Stored entries:
____________

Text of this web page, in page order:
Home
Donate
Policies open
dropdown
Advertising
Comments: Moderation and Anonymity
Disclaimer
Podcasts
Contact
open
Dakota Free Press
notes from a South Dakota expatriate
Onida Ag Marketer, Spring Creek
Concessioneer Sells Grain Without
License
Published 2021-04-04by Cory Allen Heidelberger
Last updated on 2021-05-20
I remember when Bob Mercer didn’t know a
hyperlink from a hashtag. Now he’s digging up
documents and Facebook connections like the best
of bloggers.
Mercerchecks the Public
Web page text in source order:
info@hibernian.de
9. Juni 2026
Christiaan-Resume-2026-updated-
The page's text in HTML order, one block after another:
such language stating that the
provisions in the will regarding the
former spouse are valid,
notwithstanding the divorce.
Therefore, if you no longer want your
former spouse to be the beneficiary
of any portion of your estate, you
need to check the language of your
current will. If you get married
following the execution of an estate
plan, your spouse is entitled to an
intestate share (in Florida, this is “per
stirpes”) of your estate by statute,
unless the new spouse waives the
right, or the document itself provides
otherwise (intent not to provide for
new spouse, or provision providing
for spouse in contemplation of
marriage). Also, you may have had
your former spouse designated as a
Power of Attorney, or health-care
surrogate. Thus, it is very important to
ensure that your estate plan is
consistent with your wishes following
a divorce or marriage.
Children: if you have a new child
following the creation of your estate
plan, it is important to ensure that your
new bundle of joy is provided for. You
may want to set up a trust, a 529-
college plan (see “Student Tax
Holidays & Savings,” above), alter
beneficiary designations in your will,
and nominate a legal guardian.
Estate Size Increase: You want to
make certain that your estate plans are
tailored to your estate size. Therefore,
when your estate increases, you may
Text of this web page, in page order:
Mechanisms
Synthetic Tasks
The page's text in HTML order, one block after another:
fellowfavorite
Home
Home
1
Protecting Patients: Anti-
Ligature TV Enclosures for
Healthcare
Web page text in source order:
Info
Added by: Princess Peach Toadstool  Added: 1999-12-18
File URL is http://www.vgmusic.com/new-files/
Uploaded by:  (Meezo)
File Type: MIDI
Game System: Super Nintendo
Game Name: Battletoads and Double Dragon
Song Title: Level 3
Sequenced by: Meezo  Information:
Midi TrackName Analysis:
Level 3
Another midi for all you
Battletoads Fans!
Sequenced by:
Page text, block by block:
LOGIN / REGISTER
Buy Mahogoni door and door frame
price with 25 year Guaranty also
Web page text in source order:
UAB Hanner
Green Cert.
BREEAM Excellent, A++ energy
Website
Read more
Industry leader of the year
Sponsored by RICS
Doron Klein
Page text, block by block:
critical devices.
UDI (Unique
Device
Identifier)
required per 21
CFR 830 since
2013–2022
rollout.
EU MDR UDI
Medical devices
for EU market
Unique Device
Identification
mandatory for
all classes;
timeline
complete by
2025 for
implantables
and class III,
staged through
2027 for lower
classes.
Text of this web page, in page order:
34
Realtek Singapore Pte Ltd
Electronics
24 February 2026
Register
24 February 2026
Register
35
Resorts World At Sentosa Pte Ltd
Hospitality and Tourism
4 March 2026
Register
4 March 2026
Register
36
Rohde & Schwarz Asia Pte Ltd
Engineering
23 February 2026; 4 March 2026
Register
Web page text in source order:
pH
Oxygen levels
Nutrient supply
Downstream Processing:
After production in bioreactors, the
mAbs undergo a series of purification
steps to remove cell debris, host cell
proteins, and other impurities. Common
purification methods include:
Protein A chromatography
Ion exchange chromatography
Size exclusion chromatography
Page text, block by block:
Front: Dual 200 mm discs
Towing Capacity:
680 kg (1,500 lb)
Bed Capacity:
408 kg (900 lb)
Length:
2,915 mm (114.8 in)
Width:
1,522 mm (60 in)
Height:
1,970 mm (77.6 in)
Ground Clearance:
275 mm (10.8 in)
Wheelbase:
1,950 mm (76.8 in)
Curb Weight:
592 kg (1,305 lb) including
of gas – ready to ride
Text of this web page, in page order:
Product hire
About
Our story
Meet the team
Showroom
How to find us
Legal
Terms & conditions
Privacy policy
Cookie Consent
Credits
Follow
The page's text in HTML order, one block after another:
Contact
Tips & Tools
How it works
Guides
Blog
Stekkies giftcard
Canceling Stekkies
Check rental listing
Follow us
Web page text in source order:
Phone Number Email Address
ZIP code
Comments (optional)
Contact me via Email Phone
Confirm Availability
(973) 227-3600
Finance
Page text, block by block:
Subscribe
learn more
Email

____________

In the entries above, how many lines hold the word "Therefore"? Answer with the number only.

2